Data extract section start

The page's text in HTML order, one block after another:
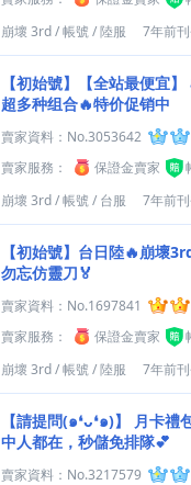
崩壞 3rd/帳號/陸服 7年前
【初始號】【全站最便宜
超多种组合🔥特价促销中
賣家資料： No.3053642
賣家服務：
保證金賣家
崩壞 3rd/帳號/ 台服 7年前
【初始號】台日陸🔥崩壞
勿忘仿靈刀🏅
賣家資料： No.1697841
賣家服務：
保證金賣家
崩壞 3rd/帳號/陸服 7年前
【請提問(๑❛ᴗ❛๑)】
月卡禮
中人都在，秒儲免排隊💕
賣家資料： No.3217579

Data extract section end
Data extract section start

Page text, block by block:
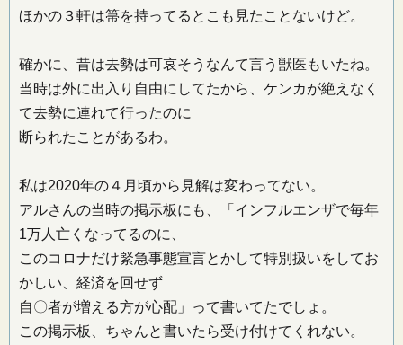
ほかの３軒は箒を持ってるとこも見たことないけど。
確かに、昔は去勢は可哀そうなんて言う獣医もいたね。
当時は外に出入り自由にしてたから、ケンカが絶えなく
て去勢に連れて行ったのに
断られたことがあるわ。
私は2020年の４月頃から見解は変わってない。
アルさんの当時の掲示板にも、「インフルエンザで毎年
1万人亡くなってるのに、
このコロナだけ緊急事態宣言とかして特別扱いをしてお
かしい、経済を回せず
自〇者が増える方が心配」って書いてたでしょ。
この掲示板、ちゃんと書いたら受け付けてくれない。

Data extract section end

Directions for this task: Would you print, exactly as written, every line above from the one holding "確かに、昔は去勢は可哀そうなんて言う獣医もいたね。" through the one holding "この掲示板、ちゃんと書いたら受け付けてくれない。", with both included and no other lines?

Problem solution:
確かに、昔は去勢は可哀そうなんて言う獣医もいたね。
当時は外に出入り自由にしてたから、ケンカが絶えなく
て去勢に連れて行ったのに
断られたことがあるわ。
私は2020年の４月頃から見解は変わってない。
アルさんの当時の掲示板にも、「インフルエンザで毎年
1万人亡くなってるのに、
このコロナだけ緊急事態宣言とかして特別扱いをしてお
かしい、経済を回せず
自〇者が増える方が心配」って書いてたでしょ。
この掲示板、ちゃんと書いたら受け付けてくれない。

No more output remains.